--- DATA PROVIDED Enclosed Below ---

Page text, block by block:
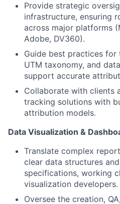
Provide strategic
infrastructure, ensuring
across major platforms
Adobe, DV360).
Guide best practices for
UTM taxonomy, and
support accurate
Collaborate with clients
tracking solutions with
attribution models.
Data Visualization &
Translate complex
clear data structures
specifications, working
visualization developers.
Oversee the creation,
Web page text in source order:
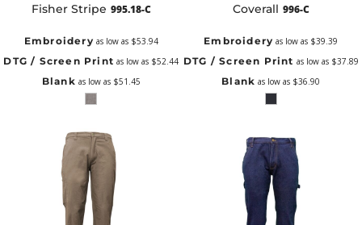
Fisher Stripe 995.18-C
Embroidery as low as $53.94
DTG / Screen Print as low as $52.44
Blank as low as $51.45
Coverall 996-C
Embroidery as low as $39.39
DTG / Screen Print as low as $37.89
Blank as low as $36.90
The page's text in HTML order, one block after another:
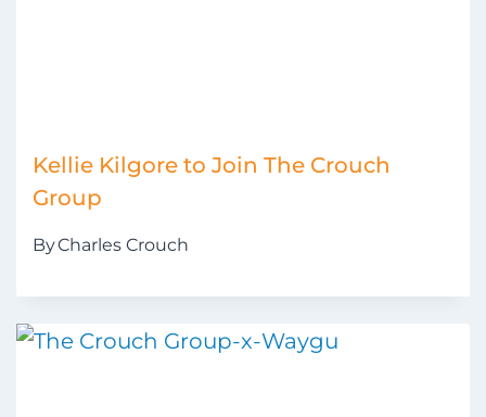
Kellie Kilgore to Join The Crouch
Group
ByCharles Crouch
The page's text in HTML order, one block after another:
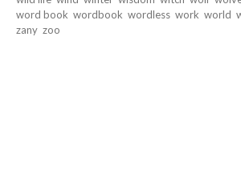
word book wordbook wordless work world
zany zoo
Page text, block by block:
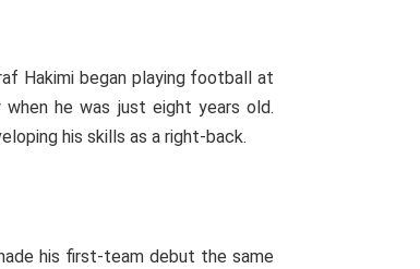
Hakimi began playing football at
when he was just eight years old.
his skills as a right-back.
his first-team debut the same
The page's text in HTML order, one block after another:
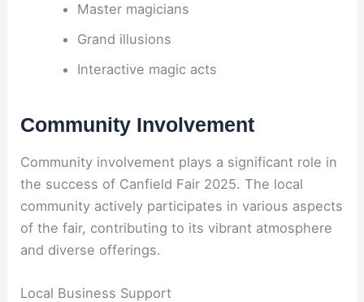
Master magicians
Grand illusions
Interactive magic acts
Community Involvement
Community involvement plays a significant role in
the success of Canfield Fair 2025. The local
community actively participates in various aspects
of the fair, contributing to its vibrant atmosphere
and diverse offerings.
Local Business Support
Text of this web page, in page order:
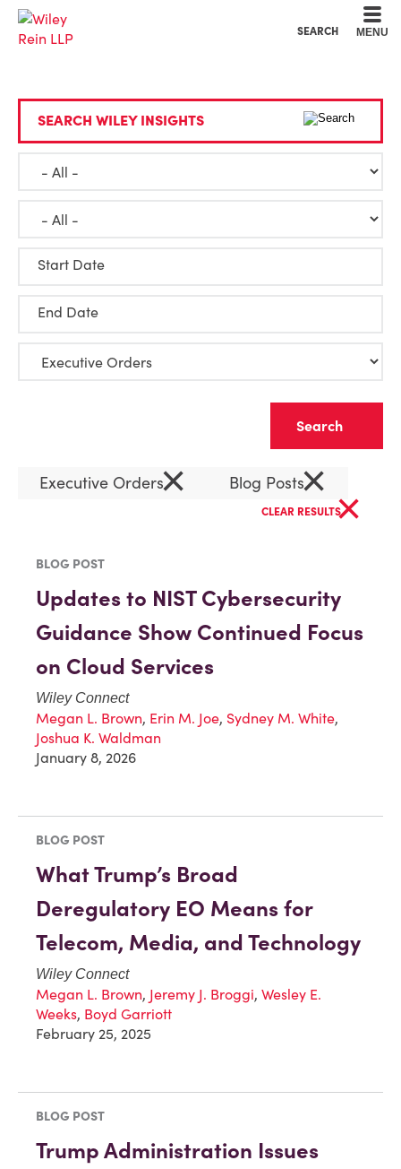
SEARCH MENU
SEARCH WILEY INSIGHTS
Start Date
End Date
Executive Orders× Blog Posts×
CLEAR RESULTS×
BLOG POST
Updates to NIST Cybersecurity
Guidance Show Continued Focus
on Cloud Services
Wiley Connect
Megan L. Brown, Erin M. Joe, Sydney M. White,
Joshua K. Waldman
January 8, 2026
BLOG POST
What Trump’s Broad
Deregulatory EO Means for
Telecom, Media, and Technology
Wiley Connect
Megan L. Brown, Jeremy J. Broggi, Wesley E.
Weeks, Boyd Garriott
February 25, 2025
BLOG POST
Trump Administration Issues

--- End of Enclosed DATA PROVIDED ---

## [EXERCISE GOAL]
Copy the records above exactly, omitting every picture.

## [COMPLETED TASK]
Page text, block by block:
Provide strategic
infrastructure, ensuring
across major platforms
Adobe, DV360).
Guide best practices for
UTM taxonomy, and
support accurate
Collaborate with clients
tracking solutions with
attribution models.
Data Visualization &
Translate complex
clear data structures
specifications, working
visualization developers.
Oversee the creation,
Web page text in source order:
Fisher Stripe 995.18-C
Embroidery as low as $53.94
DTG / Screen Print as low as $52.44
Blank as low as $51.45
Coverall 996-C
Embroidery as low as $39.39
DTG / Screen Print as low as $37.89
Blank as low as $36.90
The page's text in HTML order, one block after another:
Kellie Kilgore to Join The Crouch
Group
ByCharles Crouch
The page's text in HTML order, one block after another:
word book wordbook wordless work world
zany zoo
Page text, block by block:
Hakimi began playing football at
when he was just eight years old.
his skills as a right-back.
his first-team debut the same
The page's text in HTML order, one block after another:
Master magicians
Grand illusions
Interactive magic acts
Community Involvement
Community involvement plays a significant role in
the success of Canfield Fair 2025. The local
community actively participates in various aspects
of the fair, contributing to its vibrant atmosphere
and diverse offerings.
Local Business Support
Text of this web page, in page order:
SEARCH MENU
SEARCH WILEY INSIGHTS
Start Date
End Date
Executive Orders× Blog Posts×
CLEAR RESULTS×
BLOG POST
Updates to NIST Cybersecurity
Guidance Show Continued Focus
on Cloud Services
Wiley Connect
Megan L. Brown, Erin M. Joe, Sydney M. White,
Joshua K. Waldman
January 8, 2026
BLOG POST
What Trump’s Broad
Deregulatory EO Means for
Telecom, Media, and Technology
Wiley Connect
Megan L. Brown, Jeremy J. Broggi, Wesley E.
Weeks, Boyd Garriott
February 25, 2025
BLOG POST
Trump Administration Issues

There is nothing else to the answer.